Gary Taubes

The history of a very bad idea: energy balance, fat-shaming and the failed science of obesity

It’s constitutional. No matter how little you eat you put on flesh if you’re made that way.

The character John Tarleton, in George Bernard Shaw’s play

Misalliance, 1910

Until the mid-20th Century, the medical thinking on obesity allowed for two equally commonsensical explanations. One was what today is called the energy balance or energy homeostasis perspective: we get fat because we consume an excess of calories. The other was a hormonal/regulatory explanation, favoured by German and Austrian researchers: obesity is a disorder of fuel partitioning or, simply, a fat storage disorder. In this paradigm, the causality is reversed: energy imbalance – overeating or under-exercising – is simply what happens when we have a physiological drive to accumulate excess fat.

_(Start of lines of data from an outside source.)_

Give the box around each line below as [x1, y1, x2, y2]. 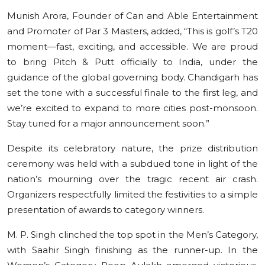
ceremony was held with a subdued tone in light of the [7, 157, 258, 169]
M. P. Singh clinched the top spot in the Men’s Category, [7, 228, 258, 240]
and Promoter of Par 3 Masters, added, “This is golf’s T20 [7, 25, 258, 37]
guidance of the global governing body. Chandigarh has [7, 71, 258, 83]
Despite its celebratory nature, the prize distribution [7, 142, 258, 154]
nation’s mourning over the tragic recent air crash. [7, 173, 258, 185]
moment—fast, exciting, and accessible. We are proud [7, 40, 258, 52]
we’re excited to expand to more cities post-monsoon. [7, 102, 258, 114]

This fat storage hypothesis effectively vanished with the Second World War, despite significant evidence then and still – including all major animal models – supporting it. Since the 1940s, research on obesity and its related chronic diseases has been predicated almost entirely on the energy balance notion. In short, researchers have been trying to explain why people with obesity might eat too much, not why they might accumulate too much fat, a different question. Meanwhile treatments based on the energy balance logic – eating less and exercising more – have typically failed and the prevalence of obesity has soared worldwide.

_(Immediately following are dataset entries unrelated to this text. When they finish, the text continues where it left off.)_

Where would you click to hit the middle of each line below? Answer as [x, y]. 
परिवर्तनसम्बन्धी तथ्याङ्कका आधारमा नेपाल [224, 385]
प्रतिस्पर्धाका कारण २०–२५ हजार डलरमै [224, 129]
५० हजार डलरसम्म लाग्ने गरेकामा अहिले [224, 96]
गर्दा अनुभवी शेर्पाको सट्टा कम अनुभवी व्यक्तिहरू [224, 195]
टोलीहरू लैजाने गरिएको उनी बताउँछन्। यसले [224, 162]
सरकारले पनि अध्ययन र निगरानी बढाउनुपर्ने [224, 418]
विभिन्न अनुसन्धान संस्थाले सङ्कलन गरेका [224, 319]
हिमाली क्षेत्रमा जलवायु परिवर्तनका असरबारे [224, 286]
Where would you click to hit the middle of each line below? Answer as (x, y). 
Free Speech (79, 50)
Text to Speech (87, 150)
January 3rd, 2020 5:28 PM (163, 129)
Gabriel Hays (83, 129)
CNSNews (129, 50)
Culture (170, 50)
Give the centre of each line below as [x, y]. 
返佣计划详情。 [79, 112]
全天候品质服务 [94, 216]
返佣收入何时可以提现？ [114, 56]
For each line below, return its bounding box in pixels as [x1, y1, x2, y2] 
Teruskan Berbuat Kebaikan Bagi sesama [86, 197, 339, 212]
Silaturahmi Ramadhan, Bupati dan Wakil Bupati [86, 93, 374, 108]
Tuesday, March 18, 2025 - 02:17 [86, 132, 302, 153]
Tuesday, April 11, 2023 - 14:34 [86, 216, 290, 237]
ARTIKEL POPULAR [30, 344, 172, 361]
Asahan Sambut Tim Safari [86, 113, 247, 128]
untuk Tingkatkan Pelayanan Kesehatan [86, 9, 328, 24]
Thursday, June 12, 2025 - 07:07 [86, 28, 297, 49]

This lecture will discuss the history of these competing ways of thinking about obesity, paradigms and the implications today for treatment and prevention of the disorder. It suggests that a simple change of perspective from obesity as an energy balance disorder to an endocrine/constitutional or fuel-partitioning disorder has vast implications for therapy, prevention and treatment and the interpretation of obesity-related research.

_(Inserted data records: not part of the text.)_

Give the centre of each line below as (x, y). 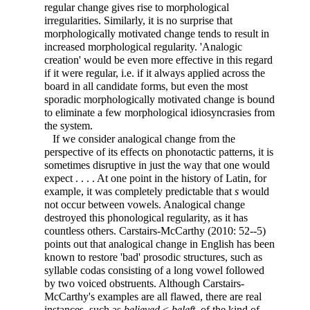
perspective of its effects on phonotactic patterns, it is (159, 152)
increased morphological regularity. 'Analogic (143, 47)
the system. (69, 126)
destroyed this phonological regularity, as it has (146, 218)
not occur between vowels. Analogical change (145, 205)
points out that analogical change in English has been (159, 244)
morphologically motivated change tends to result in (157, 34)
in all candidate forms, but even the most (158, 86)
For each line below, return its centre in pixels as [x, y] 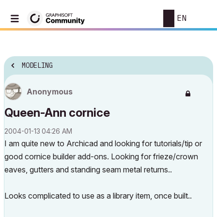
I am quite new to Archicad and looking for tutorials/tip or [103, 143]
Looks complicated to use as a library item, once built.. [98, 196]
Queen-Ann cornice [57, 113]
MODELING [37, 66]
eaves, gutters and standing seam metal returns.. [88, 170]
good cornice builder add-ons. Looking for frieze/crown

Programme Symposium 2022 – 16:00 – 17:30 PM


Gary Taubes

Gary Taubes is an investigative science and health journalist, the author of The Case for Keto, The Case Against Sugar, Why We Get Fat and Good Calories, Bad Calories (published as The Diet Delusion in the UK). Taubes is a former staff writer for Discover and correspondent for the journal Science.His writing has also appeared in The New York Times Magazine, The Atlantic, and Esquire, and has been included in numerous Best of anthologies, including The Best of the Best American Science Writing (2010). He has received three Science in Society Journalism Awards from the U.S. National Association of Science Writers. He is the recipient of a Robert Wood Johnson Foundation Investigator Award in Health Policy Research, as well as cofounder and President of the non-profit Nutrition Science Initiative (NuSI).